NGS Post-Conference Workshop
April 11, 2018
9am - 4pm
Compositionally Appropriate Analysis of Transcriptome, Metagenome, and Microbiome Datasets
Greg Gloor is a Professor of Biochemistry at The University of Western Ontario. He is one of the pioneers in using compositional data analysis to analyze HTS datasets. He is the maintainer of the ALDEx2 R package on Bioconductor used for differential relative abundance analysis. He has published original research, methods papers, and reviews that use compositional data analysis methods to interpret HTS datasets using transcriptome, microbiome and meta-transcriptome datasets (Bian et al.; Fernandes et al., 2013, 2014; Gloor and Reid, 2016; Gloor et al., 2016a, 2017, 2016b, 2016c; Goneau et al., 2015; Macklaim et al., 2013; McMillan et al., 2015; Wolfs et al., 2016). He has taught undergraduate and graduate courses in computational biology for almost two decades, and has won awards from both student groups and faculty-wide competitions.
Ionas Erb is a PDF and Bioinformatician at the Centre for Genomic Regulation in Barcelona. He is an active developer of tools to determine compositional association and is a contributor to the propr R package on CRAN used to explore correlation in a compositionally appropriate manner (Erb and Notredame, 2016; Erb et al., 2017; Quinn et al., 2017a).
There is increasing awareness that datasets generated by high throughput sequencing are compositional leading to both false positive and false negative inference. This workshop will show the dangers of ignoring the compositional nature of the data, and provide appropriate tools for compositional analysis at all stages of analysis. We will teach participants the toolset needed to conduct exploratory data analysis (biplots and clustering), correlation (propr) and differential relative abundance (ALDEx2) in a compositionally appropriate manner.
1) Be able to identify when biological datasets are compositional, and understand the root problems that cause problems when interrogating compositional datasets.

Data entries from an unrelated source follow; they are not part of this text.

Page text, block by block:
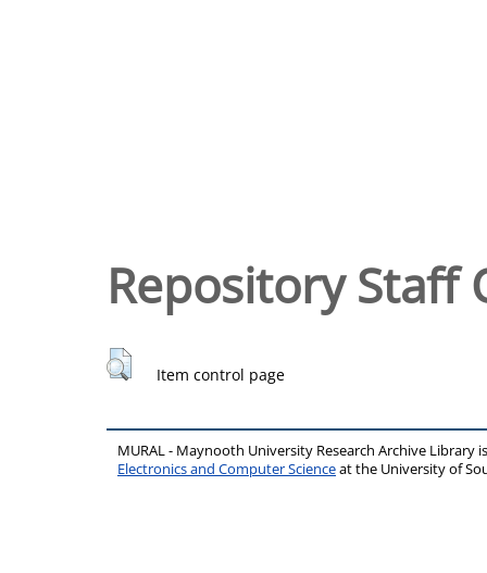
Repository Staff
Item control page
MURAL - Maynooth University Research Archive Library
Electronics and Computer Scienceat the University of
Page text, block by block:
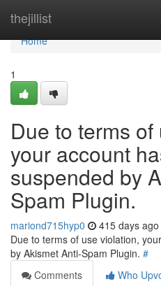
thejillist
Home
Home
1
Due to terms
your account
suspended by
Spam Plugin.
mariond715hyp0 415 days ago
Due to terms of use violation,
by Akismet Anti-Spam Plugin. #
Comments
Who
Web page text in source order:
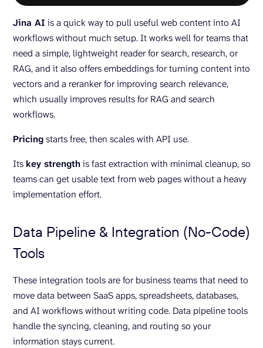
Jina AI is a quick way to pull useful web content into AI
workflows without much setup. It works well for teams that
need a simple, lightweight reader for search, research, or
RAG, and it also offers embeddings for turning content into
vectors and a reranker for improving search relevance,
which usually improves results for RAG and search
workflows.
Pricingstarts free, then scales with API use.
Its key strength is fast extraction with minimal cleanup, so
teams can get usable text from web pages without a heavy
implementation effort.
Data Pipeline & Integration (No-Code)
Tools
These integration tools are for business teams that need to
move data between SaaS apps, spreadsheets, databases,
and AI workflows without writing code. Data pipeline tools
handle the syncing, cleaning, and routing so your
information stays current.
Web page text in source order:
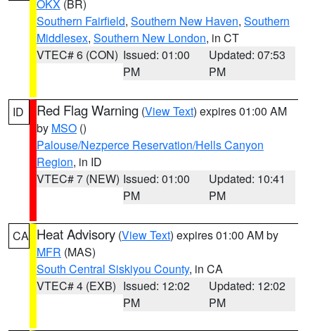
OKX (BR)
Southern Fairfield, Southern New Haven, Southern
Middlesex, Southern New London, in CT
VTEC# 6 (CON) Issued: 01:00
PM
Updated: 07:53
PM
ID Red Flag Warning (View Text) expires 01:00 AM
by MSO ()
Palouse/Nezperce Reservation/Hells Canyon
Region, in ID
VTEC# 7 (NEW) Issued: 01:00
PM
Updated: 10:41
PM
CA Heat Advisory (View Text) expires 01:00 AM by
MFR (MAS)
South Central Siskiyou County, in CA
VTEC# 4 (EXB) Issued: 12:02
PM
Updated: 12:02
PM
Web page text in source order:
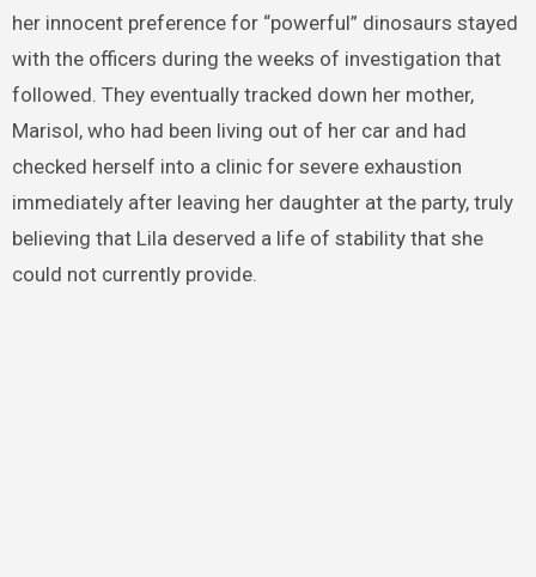
her innocent preference for “powerful” dinosaurs stayed
with the officers during the weeks of investigation that
followed. They eventually tracked down her mother,
Marisol, who had been living out of her car and had
checked herself into a clinic for severe exhaustion
immediately after leaving her daughter at the party, truly
believing that Lila deserved a life of stability that she
could not currently provide.
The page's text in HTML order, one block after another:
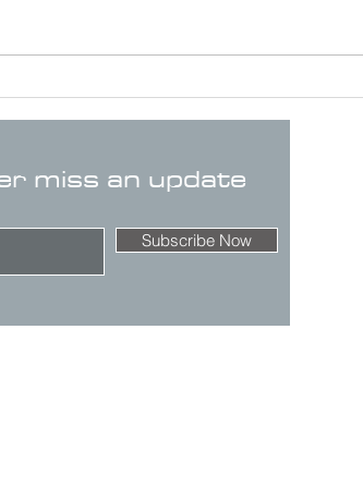
miss an update
Subscribe Now
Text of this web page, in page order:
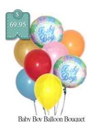
$
69.95
Baby Boy Balloon Bouquet
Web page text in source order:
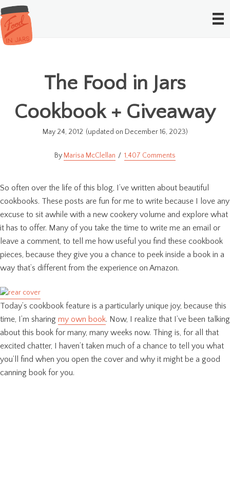
The Food in Jars
Cookbook + Giveaway
May 24, 2012 (updated on December 16, 2023)
Marisa McClellan 1,407 Comments
So often over the life of this blog, I’ve written about beautiful
cookbooks. These posts are fun for me to write because I love any
excuse to sit awhile with a new cookery volume and explore what
it has to offer. Many of you take the time to write me an email or
leave a comment, to tell me how useful you find these cookbook
pieces, because they give you a chance to peek inside a book in a
way that’s different from the experience on Amazon.
Today’s cookbook feature is a particularly unique joy, because this
time, I’m sharing my own book. Now, I realize that I’ve been talking
about this book for many, many weeks now. Thing is, for all that
excited chatter, I haven’t taken much of a chance to tell you what
you’ll find when you open the cover and why it might be a good
canning book for you.
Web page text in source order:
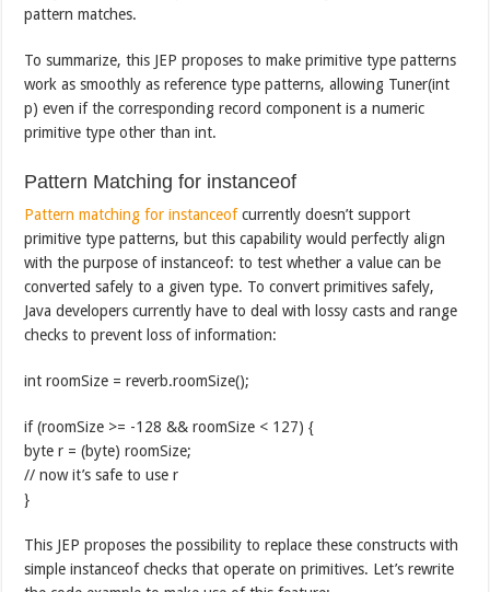
pattern matches.
To summarize, this JEP proposes to make primitive type patterns
work as smoothly as reference type patterns, allowing Tuner(int
p) even if the corresponding record component is a numeric
primitive type other than int.
Pattern Matching for instanceof
Pattern matching for instanceofcurrently doesn’t support
primitive type patterns, but this capability would perfectly align
with the purpose of instanceof: to test whether a value can be
converted safely to a given type. To convert primitives safely,
Java developers currently have to deal with lossy casts and range
checks to prevent loss of information:
int roomSize = reverb.roomSize();
if (roomSize >= -128 && roomSize < 127) {
byte r = (byte) roomSize;
// now it’s safe to use r
}
This JEP proposes the possibility to replace these constructs with
simple instanceof checks that operate on primitives. Let’s rewrite
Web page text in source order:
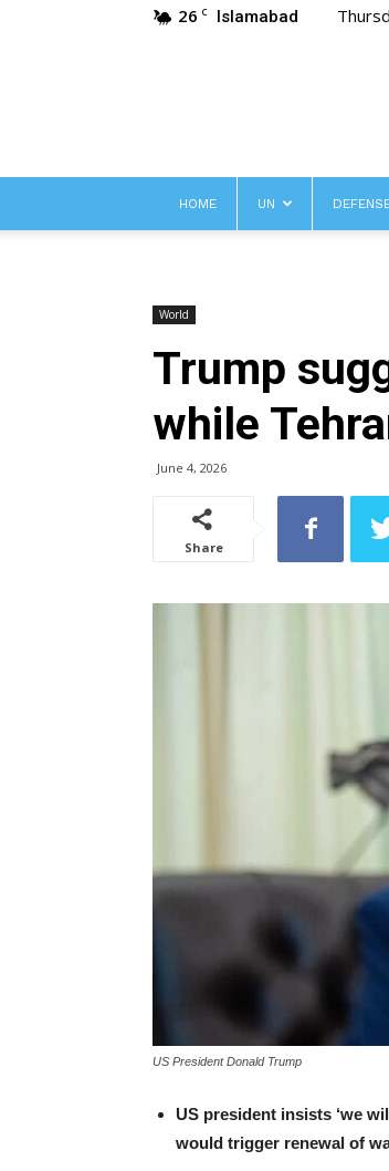
26 C Islamabad
HOME UN
World
Trump
while
June 4, 2026
Share
US President Donald Trump
US president insists ‘we
would trigger renewal of
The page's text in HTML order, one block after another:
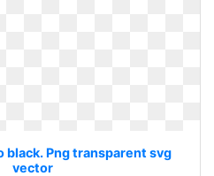
black. Png transparent svg
vector
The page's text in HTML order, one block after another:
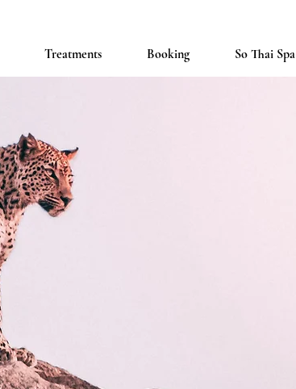
Treatments Booking So Thai Spa
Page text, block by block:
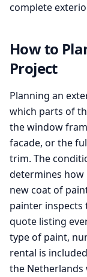
complete
How to
Project
Planning an
which parts of
the window
facade, or the
trim. The
determines how
new coat of
painter
quote listing
type of paint,
rental is
the
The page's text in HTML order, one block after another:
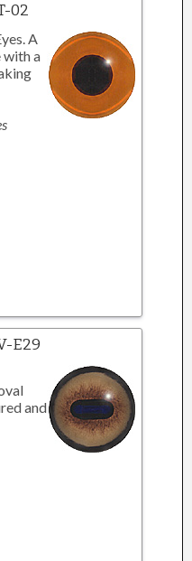
02
A
with a
E29
and
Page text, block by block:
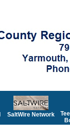
SaltWire Network
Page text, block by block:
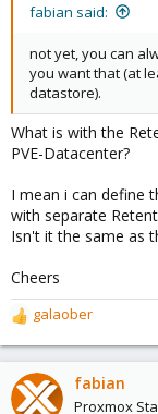
fabian said:
not yet, you can
you want that (at
datastore).
What is with the
PVE-Datacenter?
I mean i can define
with separate
Isn't it the same as
Cheers
R
e
a
c
t
galaober
fabian
Proxmox
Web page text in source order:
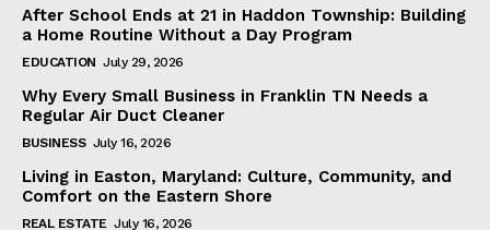
After School Ends at 21 in Haddon Township: Building
a Home Routine Without a Day Program
EDUCATION July 29, 2026
Why Every Small Business in Franklin TN Needs a
Regular Air Duct Cleaner
BUSINESS July 16, 2026
Living in Easton, Maryland: Culture, Community, and
Comfort on the Eastern Shore
REAL ESTATE July 16, 2026
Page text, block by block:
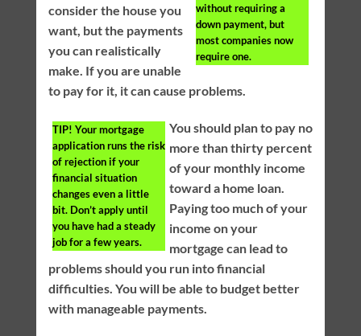
without requiring a
down payment, but
most companies now
require one.
consider the house you
want, but the payments
you can realistically
make. If you are unable
to pay for it, it can cause problems.
TIP! Your mortgage
application runs the risk
of rejection if your
financial situation
changes even a little
bit. Don’t apply until
you have had a steady
job for a few years.
You should plan to pay no
more than thirty percent
of your monthly income
toward a home loan.
Paying too much of your
income on your
mortgage can lead to
problems should you run into financial
difficulties. You will be able to budget better
with manageable payments.
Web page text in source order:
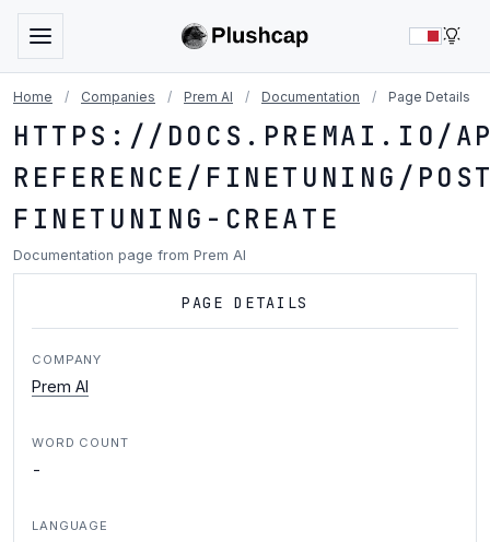
Home / Companies / Prem AI / Documentation / Page Details
HTTPS://DOCS.PREMAI.IO/
REFERENCE/FINETUNING/
FINETUNING-CREATE
Documentation page from Prem AI
PAGE DETAILS
COMPANY
Prem AI
WORD COUNT
-
LANGUAGE
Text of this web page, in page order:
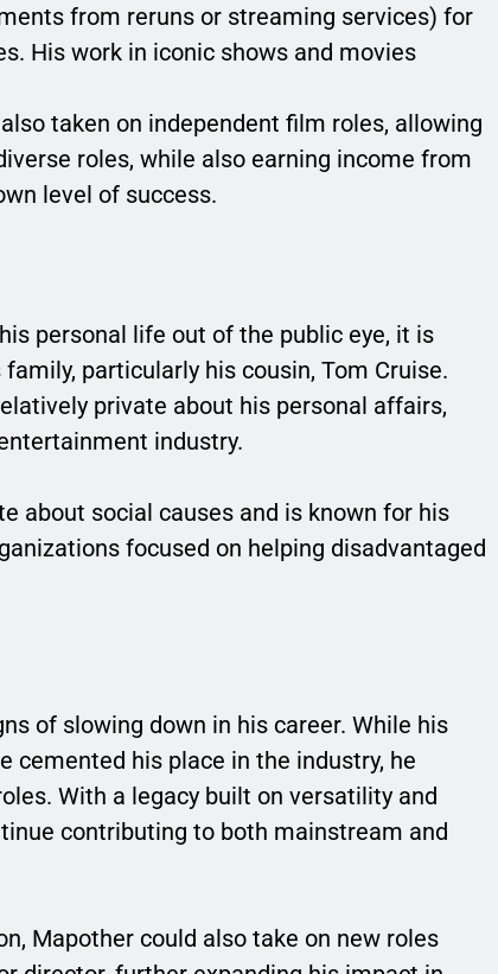
from reruns or streaming services) for
His work in iconic shows and movies
taken on independent film roles, allowing
roles, while also earning income from
level of success.
personal life out of the public eye, it is
particularly his cousin, Tom Cruise.
private about his personal affairs,
industry.
about social causes and is known for his
focused on helping disadvantaged
of slowing down in his career. While his
cemented his place in the industry, he
With a legacy built on versatility and
contributing to both mainstream and
Mapother could also take on new roles
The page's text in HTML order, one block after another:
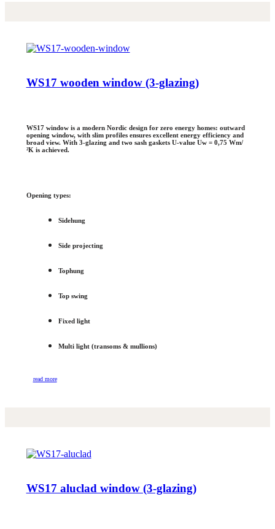
WS17 wooden window (3-glazing)
WS17 window is a modern Nordic design for zero energy homes: outward
opening window, with slim profiles ensures excellent energy efficiency and
broad view. With 3-glazing and two sash gaskets U-value Uw = 0,75 Wm/
²K is achieved.
Opening types:
Sidehung
Side projecting
Tophung
Top swing
Fixed light
Multi light (transoms & mullions)
read more
WS17 aluclad window (3-glazing)
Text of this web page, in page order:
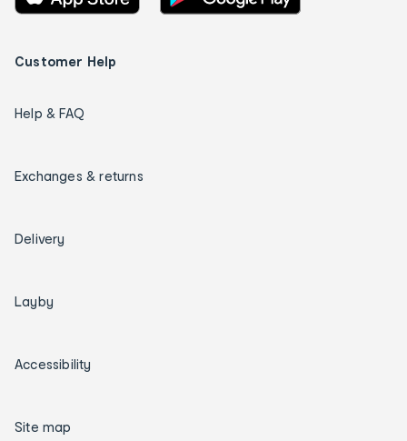
Customer Help
Help & FAQ
Exchanges & returns
Delivery
Layby
Accessibility
Site map
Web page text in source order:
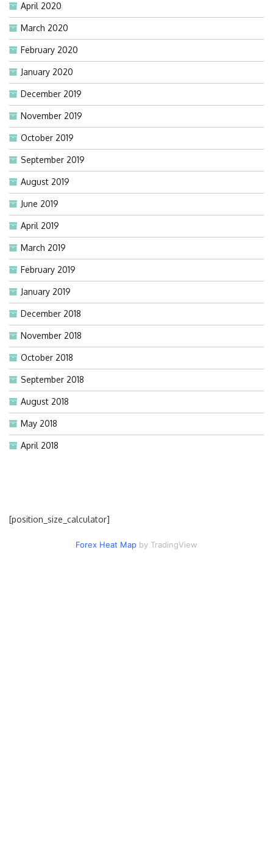
April 2020
March 2020
February 2020
January 2020
December 2019
November 2019
October 2019
September 2019
August 2019
June 2019
April 2019
March 2019
February 2019
January 2019
December 2018
November 2018
October 2018
September 2018
August 2018
May 2018
April 2018
[position_size_calculator]
Forex Heat Map by TradingView
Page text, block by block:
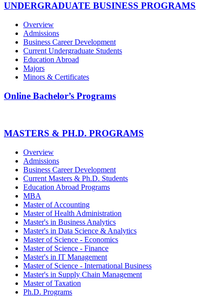
UNDERGRADUATE BUSINESS PROGRAMS
Overview
Admissions
Business Career Development
Current Undergraduate Students
Education Abroad
Majors
Minors & Certificates
Online Bachelor’s Programs
MASTERS & PH.D. PROGRAMS
Overview
Admissions
Business Career Development
Current Masters & Ph.D. Students
Education Abroad Programs
MBA
Master of Accounting
Master of Health Administration
Master's in Business Analytics
Master's in Data Science & Analytics
Master of Science - Economics
Master of Science - Finance
Master's in IT Management
Master of Science - International Business
Master's in Supply Chain Management
Master of Taxation
Ph.D. Programs
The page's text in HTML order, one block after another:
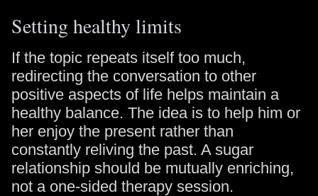
Setting healthy limits
If the topic repeats itself too much,
redirecting the conversation to other
positive aspects of life helps maintain a
healthy balance. The idea is to help him or
her enjoy the present rather than
constantly reliving the past. A sugar
relationship should be mutually enriching,
not a one-sided therapy session.
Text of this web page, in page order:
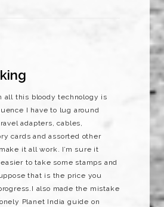
all this bloody technology is
I have to lug around
adapters, cables,
cards and assorted other
it all work. I’m sure it
to take some stamps and
that is the price you
also made the mistake
Planet India guide on
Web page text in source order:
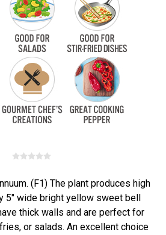
(F1) The plant produces high
5" wide bright yellow sweet bell
thick walls and are perfect for
or salads. An excellent choice
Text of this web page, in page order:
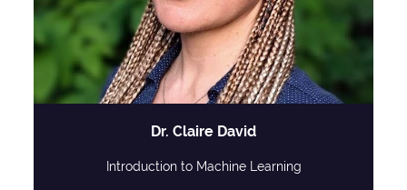
Dr. Claire David
Introduction to Machine Learning
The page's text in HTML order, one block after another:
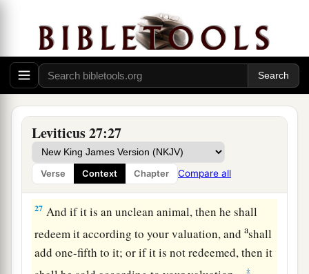
Leviticus 27:27
Verse Context Chapter Compare all
owned the land as a possession.
25And all your valuations shall be according to
the shekel of the sanctuary:
twenty gerahs to the
shekel. ‡
‘But the
firstborn of the animals, which
should be theLord’s firstborn, no man shall
dedicate; whether it is an ox or sheep, it is the
Lord’s. ‡
27 And if it is an unclean animal, then he shall
redeem it according to your valuation, andashall
add one-fifth to it; or if it is not redeemed, then it
‡

2) Understand why HTS data should be analyzed in a compositionally-appropriate framework.
3) Know how to install, use and interpret the output from the basic HTS compositional toolkit that consists of compositional biplots, the propr R package and the ALDEx2 R package.
4) Have a frame of reference for more complex compositional tools such as philr and concepts such as b-association and balance dendrograms.